Basket Case was bordering on greatness until the ending, which was so hilarious that it still makes this a must-see.  As it turns out, this whole movie really boils down to just a couple of horny bros looking for some action.  You can imagine having to bend to every whim of your psychopathic deformed twin might make having a love life a little difficult.  So when Duane meets a total babe from the city, Bilal gets jealous that he’s not getting any hanky-panky.  Being the man of action that he is, he sets out to show this girl that it’s he who is the more charming of the two. And while I’m reluctant to publish any adult content on this site, I did feel it was necessary to share a certain visual from the film, which I do so now without comment:

bilal humps

The craziness doesn’t end there.  The final 10 minutes of the movie are perhaps the best, if only because they are completely outrageous and totally out of character with everything that came before it.  As close as they are, the movie ends with yet another pair of victims who failed to adhere to that sacred adage, “bros before hoes.”

Overall: 9

Hell Fire!!!!


Basket Case is a legitimately good movie.  It made sense (which always earns major bonus points for movies like these), was very campy, and also quite creepy.  The idea for this film was really original and has obviously been the inspiration of several works which have followed it.  And you know what? I’m not even going to bother with the physics of a little blob of flesh being able to manhandle full grown men.  Little Bilal is all upper-body strength and that’s just that.

Dead Alive (1992)



Lionel Cosgrove lives with his domineering mother in a small town in New Zealand.  When she dies after being bitten by a rare monkey, she comes back to life as a voracious zombie, infecting other townsfolk as Lionel frantically tries to clean up her mess.

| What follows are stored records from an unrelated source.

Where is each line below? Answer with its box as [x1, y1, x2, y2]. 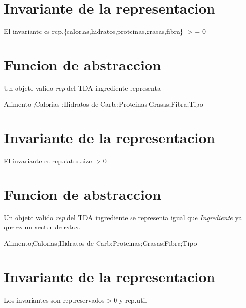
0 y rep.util [114, 294, 147, 305]
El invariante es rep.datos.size [4, 156, 92, 166]
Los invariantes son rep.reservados [4, 294, 105, 305]
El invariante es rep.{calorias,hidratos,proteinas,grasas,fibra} [4, 26, 184, 36]
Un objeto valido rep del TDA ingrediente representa [4, 82, 161, 93]
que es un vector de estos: [4, 222, 80, 232]
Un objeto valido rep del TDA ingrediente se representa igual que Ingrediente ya [4, 212, 242, 222]
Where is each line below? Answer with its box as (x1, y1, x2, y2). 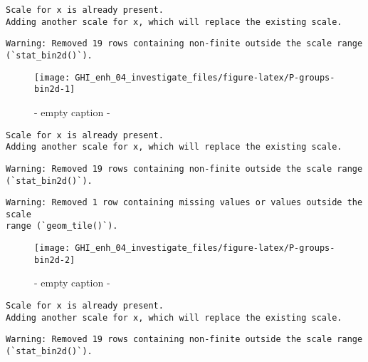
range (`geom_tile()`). (6, 221, 118, 232)
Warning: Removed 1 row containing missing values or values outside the (6, 197, 363, 208)
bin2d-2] (34, 254, 75, 265)
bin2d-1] (34, 84, 75, 95)
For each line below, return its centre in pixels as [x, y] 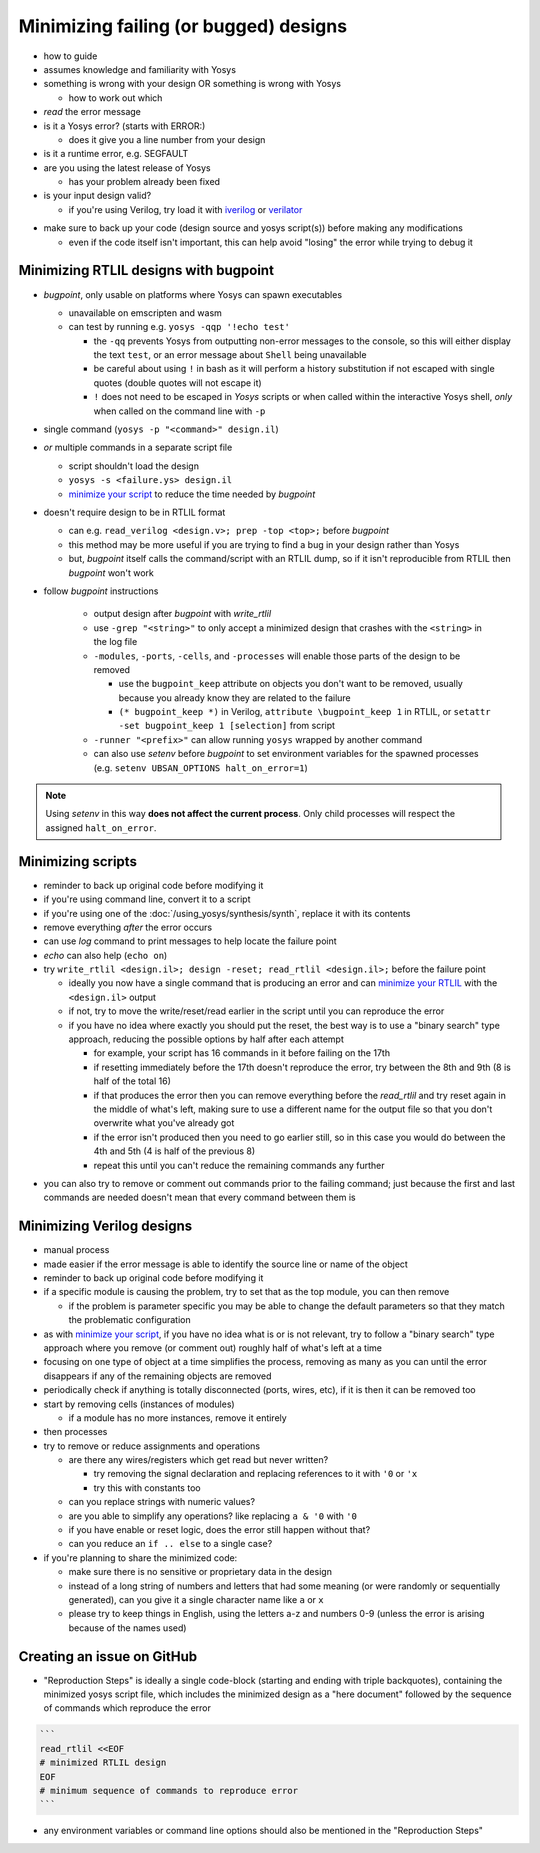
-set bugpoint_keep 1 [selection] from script [226, 726]
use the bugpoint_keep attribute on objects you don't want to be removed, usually [291, 684]
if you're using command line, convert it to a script [147, 899]
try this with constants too [147, 1487]
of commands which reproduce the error [127, 1708]
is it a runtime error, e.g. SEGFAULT [116, 154]
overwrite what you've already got [164, 1123]
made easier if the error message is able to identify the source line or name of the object [226, 1264]
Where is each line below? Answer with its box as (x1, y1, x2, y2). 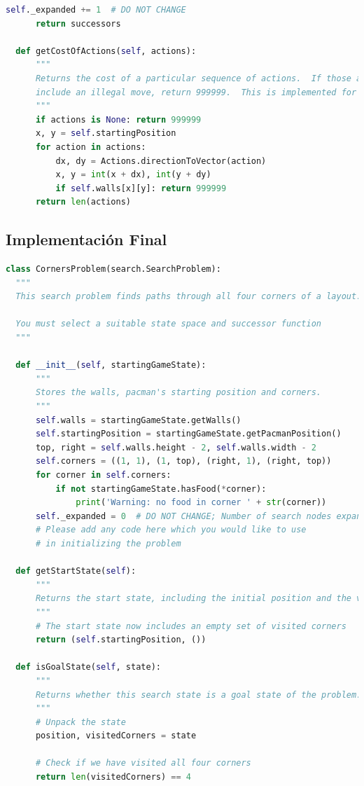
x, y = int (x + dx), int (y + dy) (55, 170, 211, 180)
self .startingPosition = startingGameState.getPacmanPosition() (35, 429, 342, 439)
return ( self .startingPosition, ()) (35, 635, 206, 645)
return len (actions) (35, 197, 131, 207)
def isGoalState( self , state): (15, 662, 161, 673)
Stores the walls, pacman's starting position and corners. (35, 387, 322, 398)
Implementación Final (6, 228, 167, 250)
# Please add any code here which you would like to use (35, 525, 307, 535)
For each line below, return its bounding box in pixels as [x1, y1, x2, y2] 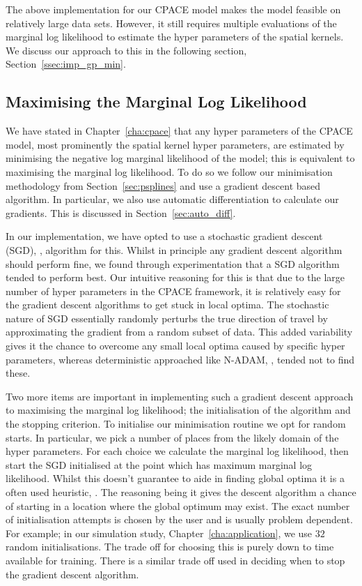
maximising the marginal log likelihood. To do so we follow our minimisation [6, 164, 333, 179]
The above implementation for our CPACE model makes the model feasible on [6, 2, 341, 16]
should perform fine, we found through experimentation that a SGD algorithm [6, 256, 340, 271]
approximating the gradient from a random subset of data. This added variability [6, 324, 353, 339]
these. [6, 366, 31, 380]
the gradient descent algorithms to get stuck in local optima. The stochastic [6, 297, 329, 312]
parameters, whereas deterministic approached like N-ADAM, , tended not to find [6, 352, 355, 366]
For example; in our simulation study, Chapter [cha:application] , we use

Do you know what Peter Jackson was doing before he cashed in on the Lord of the Rings movies?  He was making ultra gory B horror movies like Dead Alive.  Released as Braindead in New Zealand, the title was changed for the US release because we already a movie called Brain Dead (which had Bill Paxton AND Bill Pullman in it!)

Dead Alive is a horror-comedy, the purpose of which is not so much to tell a story or inspire fear, but to showcase a flood of home-made special effects and over-the-top, never-ending gore.  I tried eating a plate of spaghetti while watching this, and trust me –  that was a big mistake.  But the while the movie is visceral, it is also very well-done and extremely creative.  If there had merely been a high body count with buckets of blood then that’d be one thing.  Yet Dead Alive puts so much detail into every death, inventing new ways to shock, sicken, and delight us with its quirky special effects as the movie goes on.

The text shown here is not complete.